What you should do: Nothing in the data may be altered; the answer is a verbatim copy of it.

Source data
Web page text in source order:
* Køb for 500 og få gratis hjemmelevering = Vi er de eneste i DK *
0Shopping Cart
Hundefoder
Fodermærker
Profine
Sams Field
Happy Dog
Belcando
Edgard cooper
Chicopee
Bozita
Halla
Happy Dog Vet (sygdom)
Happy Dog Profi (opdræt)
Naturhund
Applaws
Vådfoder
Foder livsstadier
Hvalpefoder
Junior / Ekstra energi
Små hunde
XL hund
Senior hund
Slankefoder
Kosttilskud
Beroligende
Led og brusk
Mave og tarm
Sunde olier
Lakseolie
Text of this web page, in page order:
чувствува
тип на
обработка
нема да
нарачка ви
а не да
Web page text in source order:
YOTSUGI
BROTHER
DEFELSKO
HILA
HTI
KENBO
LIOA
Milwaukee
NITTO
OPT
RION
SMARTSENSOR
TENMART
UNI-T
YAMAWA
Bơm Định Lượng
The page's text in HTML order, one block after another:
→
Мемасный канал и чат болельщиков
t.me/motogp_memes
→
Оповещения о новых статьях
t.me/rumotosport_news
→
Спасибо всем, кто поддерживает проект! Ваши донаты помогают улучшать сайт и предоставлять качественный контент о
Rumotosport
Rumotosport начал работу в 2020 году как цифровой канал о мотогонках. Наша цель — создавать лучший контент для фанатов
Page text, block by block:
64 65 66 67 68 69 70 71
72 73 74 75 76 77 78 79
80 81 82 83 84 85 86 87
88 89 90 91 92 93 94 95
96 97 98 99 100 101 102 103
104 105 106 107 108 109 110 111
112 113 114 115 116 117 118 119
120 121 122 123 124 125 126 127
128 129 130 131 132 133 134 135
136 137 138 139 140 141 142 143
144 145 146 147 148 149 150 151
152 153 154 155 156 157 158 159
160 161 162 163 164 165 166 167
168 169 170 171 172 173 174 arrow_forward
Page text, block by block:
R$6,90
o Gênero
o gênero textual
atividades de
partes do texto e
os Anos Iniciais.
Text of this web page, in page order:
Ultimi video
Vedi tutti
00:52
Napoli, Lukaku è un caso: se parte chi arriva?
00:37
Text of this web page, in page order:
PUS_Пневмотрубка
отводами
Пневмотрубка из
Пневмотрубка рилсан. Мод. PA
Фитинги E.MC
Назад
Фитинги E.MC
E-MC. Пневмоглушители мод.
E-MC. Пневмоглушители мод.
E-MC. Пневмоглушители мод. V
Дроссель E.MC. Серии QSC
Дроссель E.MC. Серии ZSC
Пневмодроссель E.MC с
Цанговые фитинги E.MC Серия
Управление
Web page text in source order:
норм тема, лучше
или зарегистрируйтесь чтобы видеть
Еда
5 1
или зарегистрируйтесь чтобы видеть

Expected answer:
Web page text in source order:
* Køb for 500 og få gratis hjemmelevering = Vi er de eneste i DK *
0Shopping Cart
Hundefoder
Fodermærker
Profine
Sams Field
Happy Dog
Belcando
Edgard cooper
Chicopee
Bozita
Halla
Happy Dog Vet (sygdom)
Happy Dog Profi (opdræt)
Naturhund
Applaws
Vådfoder
Foder livsstadier
Hvalpefoder
Junior / Ekstra energi
Små hunde
XL hund
Senior hund
Slankefoder
Kosttilskud
Beroligende
Led og brusk
Mave og tarm
Sunde olier
Lakseolie
Text of this web page, in page order:
чувствува
тип на
обработка
нема да
нарачка ви
а не да
Web page text in source order:
YOTSUGI
BROTHER
DEFELSKO
HILA
HTI
KENBO
LIOA
Milwaukee
NITTO
OPT
RION
SMARTSENSOR
TENMART
UNI-T
YAMAWA
Bơm Định Lượng
The page's text in HTML order, one block after another:
→
Мемасный канал и чат болельщиков
t.me/motogp_memes
→
Оповещения о новых статьях
t.me/rumotosport_news
→
Спасибо всем, кто поддерживает проект! Ваши донаты помогают улучшать сайт и предоставлять качественный контент о
Rumotosport
Rumotosport начал работу в 2020 году как цифровой канал о мотогонках. Наша цель — создавать лучший контент для фанатов
Page text, block by block:
64 65 66 67 68 69 70 71
72 73 74 75 76 77 78 79
80 81 82 83 84 85 86 87
88 89 90 91 92 93 94 95
96 97 98 99 100 101 102 103
104 105 106 107 108 109 110 111
112 113 114 115 116 117 118 119
120 121 122 123 124 125 126 127
128 129 130 131 132 133 134 135
136 137 138 139 140 141 142 143
144 145 146 147 148 149 150 151
152 153 154 155 156 157 158 159
160 161 162 163 164 165 166 167
168 169 170 171 172 173 174 arrow_forward
Page text, block by block:
R$6,90
o Gênero
o gênero textual
atividades de
partes do texto e
os Anos Iniciais.
Text of this web page, in page order:
Ultimi video
Vedi tutti
00:52
Napoli, Lukaku è un caso: se parte chi arriva?
00:37
Text of this web page, in page order:
PUS_Пневмотрубка
отводами
Пневмотрубка из
Пневмотрубка рилсан. Мод. PA
Фитинги E.MC
Назад
Фитинги E.MC
E-MC. Пневмоглушители мод.
E-MC. Пневмоглушители мод.
E-MC. Пневмоглушители мод. V
Дроссель E.MC. Серии QSC
Дроссель E.MC. Серии ZSC
Пневмодроссель E.MC с
Цанговые фитинги E.MC Серия
Управление
Web page text in source order:
норм тема, лучше
или зарегистрируйтесь чтобы видеть
Еда
5 1
или зарегистрируйтесь чтобы видеть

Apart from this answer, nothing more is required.